El director austriaco Günter Schwaiger, galardonado en la 52º SEMINCI con el primer premio en la sección "Tiempo de Historia" por su documental El Paraíso de Hafner, estrenará el próximo 9 de febrero en Madrid, en el Pequeño Cine Estudi, su nuevo trabajo cinematográfico, que ya estrenó hace unos meses en Viena. El documental, titulado Arena, es un viaje personal al mundo de la tauromaquia, que constituye para el cineasta un singular fenómeno de la cultura occidental. La película está coproducida por TVE y ORF.
La película ha sido rodada en la Escuela Taurina del Batán así como en varias plazas de España y Francia y relata el mundo de los toros a través de las miradas y pensamientos de diestros como Sebastián Castella, Morante de la Puebla y José Tomás, así como de los novilleros.
egún ha explicado el propio director se trata de un "viaje al mundo de la tauromaquia. Las complejas historias sobre los personajes principales de la película, que implican la escuela de corridas de toros de Madrid, se entrecruzan en un intenso análisis sobre el microcosmos del torero. En lugar de tópicos del "baile" del matador, el enfoque es sobre los individuos y sus vidas emocionales en el mundo apasionado, así como cargado de violencia, del toreo".

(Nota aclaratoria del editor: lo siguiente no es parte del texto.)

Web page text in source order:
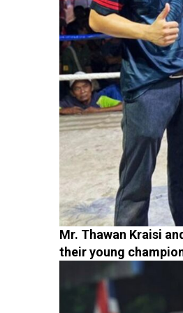
Mr. Thawan Kraisi
their young

Sobre la estructura de la película, Schwaiger explica que es "como una especia de de mosaico cuyas piezas fueron recortados en una larga caminata por los diferentes paisajes, caras y facetas del mundo taurino. La película no pretende ser una introducción didáctica a sus reglas y códigos sino más bien un acercamiento sensitivo a la complejidad de este fenómeno cuyas raíces son tan antiguas como la misma civilización. Los personajes que aparecen se cruzaron en mi camino y les incorporé a la historia sintiendo que la misma película los invitaba. Partiendo de un guión como fruto de una larga investigación me dejé llevar por mi propia curiosidad, mi asombro y fascinación. Así creció esta historia hasta tener la forma actual".
Además del mérito de hacer una película de temática taurina, el director austriaco reconoce la dificultad a la hora de rodar: "Tan imprevisible como una corrida de toros es hacer una película sobre toros. Hay que escuchar mucho y observar sin cesar y aún así siempre te quedan cosas por contar".